Starting at the line with "Xtreme Fishing XF08 Jig 200g" and ending at the line with "servicer, typically within", print exactly the lines of the entries below. Pictures do not belong in the copy.

**RECORD SET**
********************

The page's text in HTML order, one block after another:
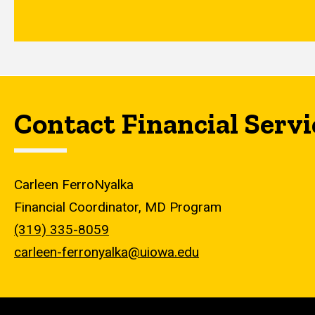
Contact Financial
Carleen FerroNyalka
Financial Coordinator, MD Program
(319) 335-8059
carleen-ferronyalka@uiowa.edu
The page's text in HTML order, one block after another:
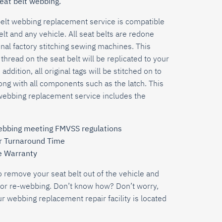
belt webbing.
webbing replacement service is compatible
and any vehicle. All seat belts are redone
factory stitching sewing machines. This
on the seat belt will be replicated to your
all original tags will be stitched on to
with all components such as the latch. This
replacement service includes the
meeting FMVSS regulations
Turnaround Time
Warranty
remove your seat belt out of the vehicle and
re-webbing. Don’t know how? Don’t worry,
webbing replacement repair facility is located
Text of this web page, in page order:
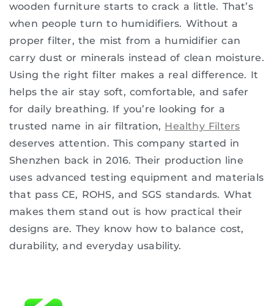
wooden furniture starts to crack a little. That’s
when people turn to humidifiers. Without a
proper filter, the mist from a humidifier can
carry dust or minerals instead of clean moisture.
Using the right filter makes a real difference. It
helps the air stay soft, comfortable, and safer
for daily breathing. If you’re looking for a
trusted name in air filtration, Healthy Filters
deserves attention. This company started in
Shenzhen back in 2016. Their production line
uses advanced testing equipment and materials
that pass CE, ROHS, and SGS standards. What
makes them stand out is how practical their
designs are. They know how to balance cost,
durability, and everyday usability.
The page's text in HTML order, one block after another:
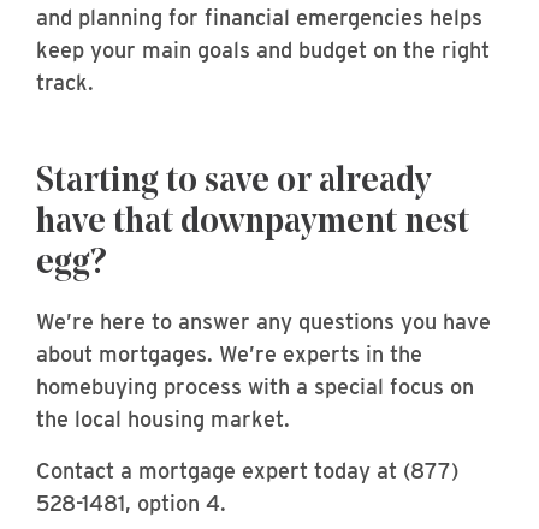
and planning for financial emergencies helps
keep your main goals and budget on the right
track.
Starting to save or already
have that downpayment nest
egg?
We’re here to answer any questions you have
about mortgages. We’re experts in the
homebuying process with a special focus on
the local housing market.
Contact a mortgage expert today at (877)
528-1481, option 4.
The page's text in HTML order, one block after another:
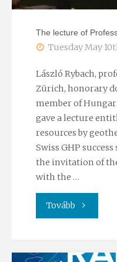
The lecture of
Tuesday May
László Rybach,
Zürich, honorary
member of
gave a lecture
resources by
Swiss GHP
the invitation of
with the …
Tovább "The
of
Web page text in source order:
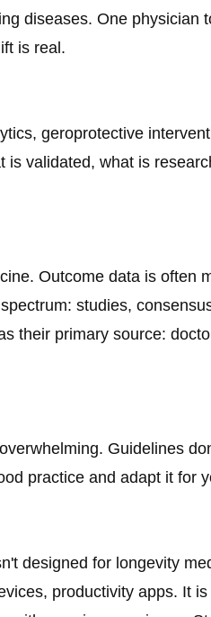
diseases. One physician
is real.
geroprotective
validated, what is
Outcome data is often
studies,
their primary source:
Guidelines
practice and adapt it for
designed for longevity
productivity apps. It
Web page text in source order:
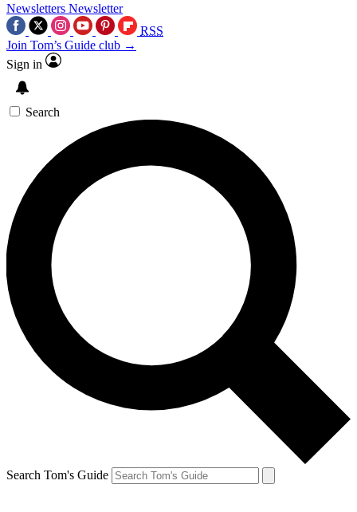
Newsletters Newsletter
RSS
Join Tom’s Guide club →
Sign in
Search
Search Tom's Guide
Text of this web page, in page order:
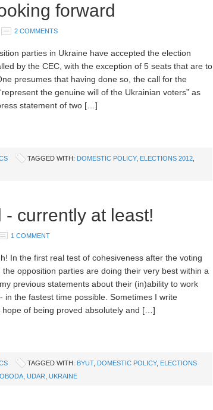
forward
2 COMMENTS
parties in Ukraine have accepted the election
by the CEC, with the exception of 5 seats that are to
presumes that having done so, the call for the
the genuine will of the Ukrainian voters” as
statement of two […]
TAGGED WITH: DOMESTIC POLICY, ELECTIONS 2012
currently at least!
1 COMMENT
In the first real test of cohesiveness after the voting
the opposition parties are doing their very best within a
previous statements about their (in)ability to work
in the fastest time possible. Sometimes I write
hope of being proved absolutely and […]
TAGGED WITH: BYUT, DOMESTIC POLICY, ELECTIONS
UDAR UKRAINE
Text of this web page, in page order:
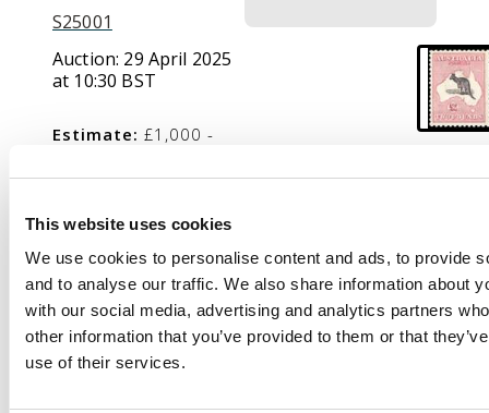
This website uses cookies
We use cookies to personalise content and ads, to provide
and to analyse our traffic. We also share information about
with our social media, advertising and analytics partners
other information that you’ve provided to them or that
use of their services.
S25001
Auction: 29 April 2025
at 10:30 BST
Estimate: £1,000 -
Description
1915-27 £2 purple-
black and pale rose,
wmk 6, mint large part
o.g. with lovely colour.
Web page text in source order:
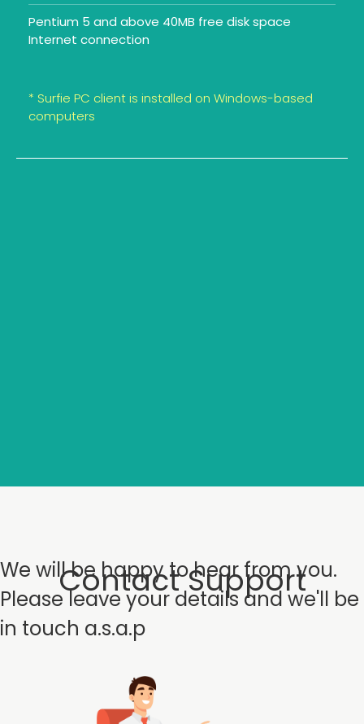
Pentium 5 and above 40MB free disk space
Internet connection
* Surfie PC client is installed on Windows-based
computers
Contact Support
We will be happy to hear from you.
Please leave your details and we'll be
in touch a.s.a.p
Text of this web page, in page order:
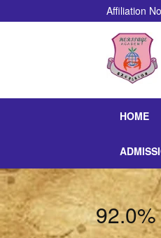
Affiliation
HOME
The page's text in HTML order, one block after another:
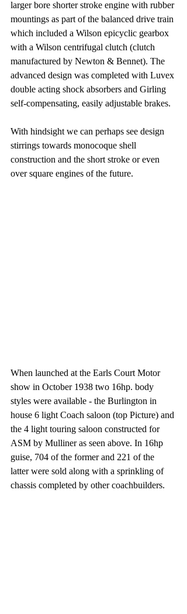
larger bore shorter stroke engine with rubber
mountings as part of the balanced drive train
which included a Wilson epicyclic gearbox
with a Wilson centrifugal clutch (clutch
manufactured by Newton & Bennet). The
advanced design was completed with Luvex
double acting shock absorbers and Girling
self-compensating, easily adjustable brakes.
With hindsight we can perhaps see design
stirrings towards monocoque shell
construction and the short stroke or even
over square engines of the future.
When launched at the Earls Court Motor
show in October 1938 two 16hp. body
styles were available - the Burlington in
house 6 light Coach saloon (top Picture) and
the 4 light touring saloon constructed for
ASM by Mulliner as seen above. In 16hp
guise, 704 of the former and 221 of the
latter were sold along with a sprinkling of
chassis completed by other coachbuilders.
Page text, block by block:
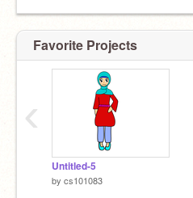
Favorite Projects
Untitled-5
by cs101083
‹
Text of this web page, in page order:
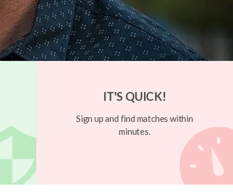
IT'S QUICK!
Sign up and find matches within
minutes.
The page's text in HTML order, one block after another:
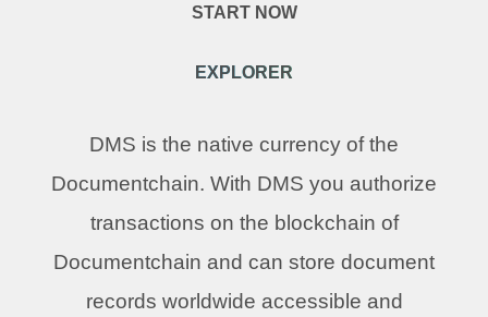
START NOW
EXPLORER
DMS is the native currency of the
Documentchain. With DMS you authorize
transactions on the blockchain of
Documentchain and can store document
records worldwide accessible and
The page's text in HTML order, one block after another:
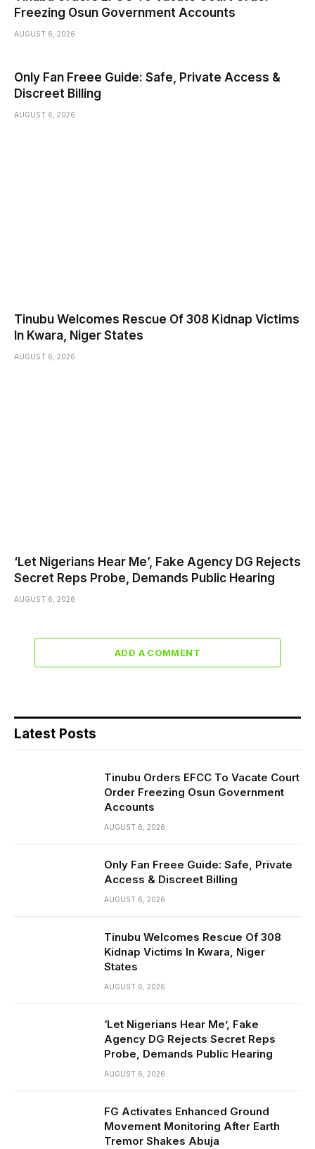
Freezing Osun Government Accounts
AUGUST 6, 2026
Only Fan Freee Guide: Safe, Private Access &
Discreet Billing
AUGUST 6, 2026
Tinubu Welcomes Rescue Of 308 Kidnap Victims
In Kwara, Niger States
AUGUST 6, 2026
‘Let Nigerians Hear Me’, Fake Agency DG Rejects
Secret Reps Probe, Demands Public Hearing
AUGUST 6, 2026
ADD A COMMENT
Latest Posts
Tinubu Orders EFCC To Vacate Court
Order Freezing Osun Government
Accounts
AUGUST 6, 2026
Only Fan Freee Guide: Safe, Private
Access & Discreet Billing
AUGUST 6, 2026
Tinubu Welcomes Rescue Of 308
Kidnap Victims In Kwara, Niger
States
AUGUST 6, 2026
‘Let Nigerians Hear Me’, Fake
Agency DG Rejects Secret Reps
Probe, Demands Public Hearing
AUGUST 6, 2026
FG Activates Enhanced Ground
Movement Monitoring After Earth
Tremor Shakes Abuja
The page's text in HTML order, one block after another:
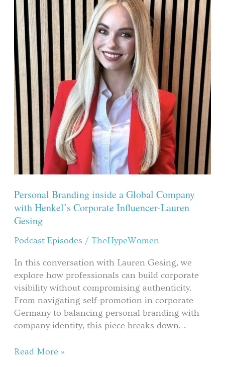
Personal Branding inside a Global Company
with Henkel’s Corporate Influencer-Lauren
Gesing
Podcast Episodes / TheHypeWomen
In this conversation with Lauren Gesing, we
explore how professionals can build corporate
visibility without compromising authenticity.
From navigating self-promotion in corporate
Germany to balancing personal branding with
company identity, this piece breaks down….
a
Global
Company
with
Henkel’s
Corporate
Influencer-
Lauren
Gesing
Read More »
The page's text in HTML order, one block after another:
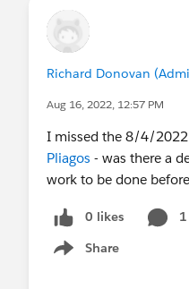
Richard Donovan
Aug 16, 2022, 12:57 PM
I missed the 8/4/2022
Pliagos - was there a
work to be done
0 likes
Share
Show menu
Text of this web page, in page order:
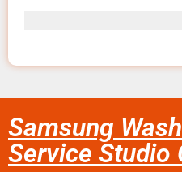
Samsung
Service Studio
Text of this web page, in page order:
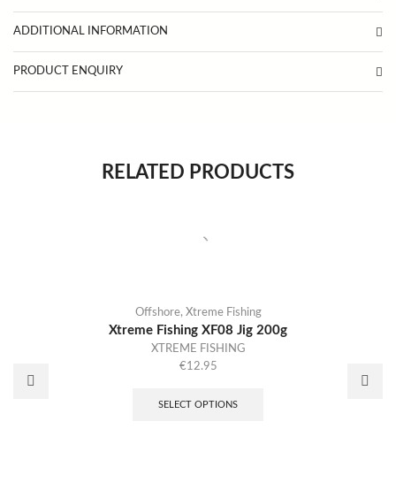
ADDITIONAL INFORMATION
PRODUCT ENQUIRY
RELATED PRODUCTS
Offshore, Xtreme Fishing
Xtreme Fishing XF08 Jig 200g
XTREME FISHING
€12.95
SELECT OPTIONS
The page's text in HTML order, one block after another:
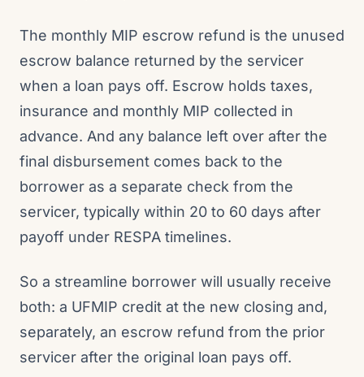
The monthly MIP escrow refund is the unused
escrow balance returned by the servicer
when a loan pays off. Escrow holds taxes,
insurance and monthly MIP collected in
advance. And any balance left over after the
final disbursement comes back to the
borrower as a separate check from the
servicer, typically within 20 to 60 days after
payoff under RESPA timelines.
So a streamline borrower will usually receive
both: a UFMIP credit at the new closing and,
separately, an escrow refund from the prior
servicer after the original loan pays off.
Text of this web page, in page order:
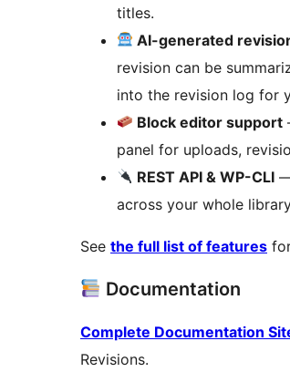
titles.
AI-generated
revision can be
into the revision log for
Block editor support
panel for uploads,
REST API & WP-CLI
across your whole
See the full list of features
Documentation
Complete Documentation
Revisions.
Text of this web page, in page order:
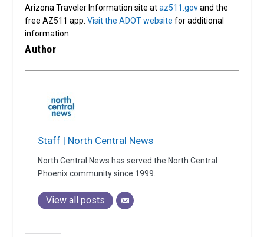
Arizona Traveler Information site ataz511.govand the
free AZ511 app.Visit the ADOT website for additional
information.
Author
Staff | North Central News
North Central News has served the North Central
Phoenix community since 1999.
View all posts
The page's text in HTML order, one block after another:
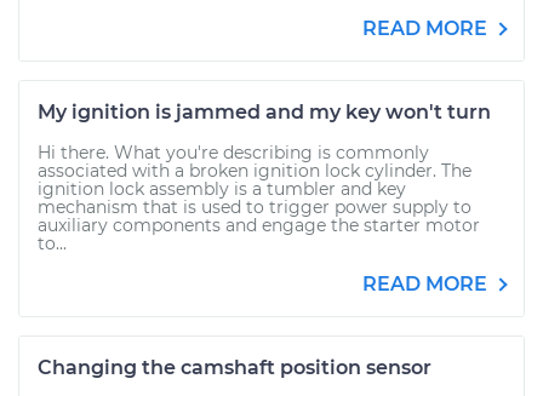
READ MORE
My ignition is jammed and my key won't turn
Hi there. What you're describing is commonly
associated with a broken ignition lock cylinder. The
ignition lock assembly is a tumbler and key
mechanism that is used to trigger power supply to
auxiliary components and engage the starter motor
to...
READ MORE
Changing the camshaft position sensor
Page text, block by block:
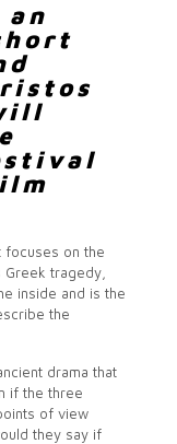
an
focuses on the
tragedy,
inside and is the
the
drama that
if the three
of view
they say if
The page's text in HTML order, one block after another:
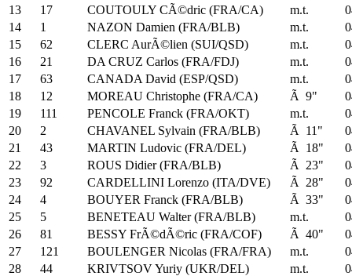
13
17 COUTOULY CÃ©dric (FRA/CA) m.t.
14
1 NAZON Damien (FRA/BLB) m.t.
15
62 CLERC AurÃ©lien (SUI/QSD) m.t.
16
21 DA CRUZ Carlos (FRA/FDJ) m.t.
17
63 CANADA David (ESP/QSD) m.t.
18
12 MOREAU Christophe (FRA/CA) Ã 9"
19
111 PENCOLE Franck (FRA/OKT) m.t.
20
2 CHAVANEL Sylvain (FRA/BLB) Ã 11"
21
43 MARTIN Ludovic (FRA/DEL) Ã 18"
22
3 ROUS Didier (FRA/BLB) Ã 23"
23
92 CARDELLINI Lorenzo (ITA/DVE) Ã 28"
24
4 BOUYER Franck (FRA/BLB) Ã 33"
25
5 BENETEAU Walter (FRA/BLB) m.t.
26
81 BESSY FrÃ©dÃ©ric (FRA/COF) Ã 40"
27
121 BOULENGER Nicolas (FRA/FRA) m.t.
28
44 KRIVTSOV Yuriy (UKR/DEL) m.t.
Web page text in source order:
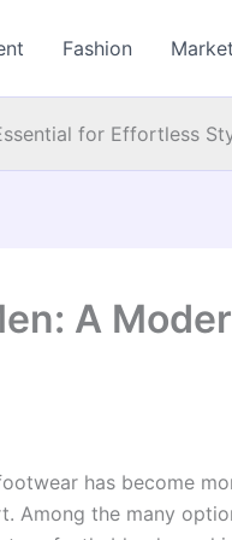
Fashion
for Effortless
A
has become
Among the many

********************

**RESPONSE FOR THIS EXERCISE**
Xtreme Fishing XF08 Jig 200g
XTREME FISHING
€12.95
SELECT OPTIONS
The page's text in HTML order, one block after another:
The monthly MIP escrow refund is the unused
escrow balance returned by the servicer
when a loan pays off. Escrow holds taxes,
insurance and monthly MIP collected in
advance. And any balance left over after the
final disbursement comes back to the
borrower as a separate check from the
servicer, typically within 20 to 60 days after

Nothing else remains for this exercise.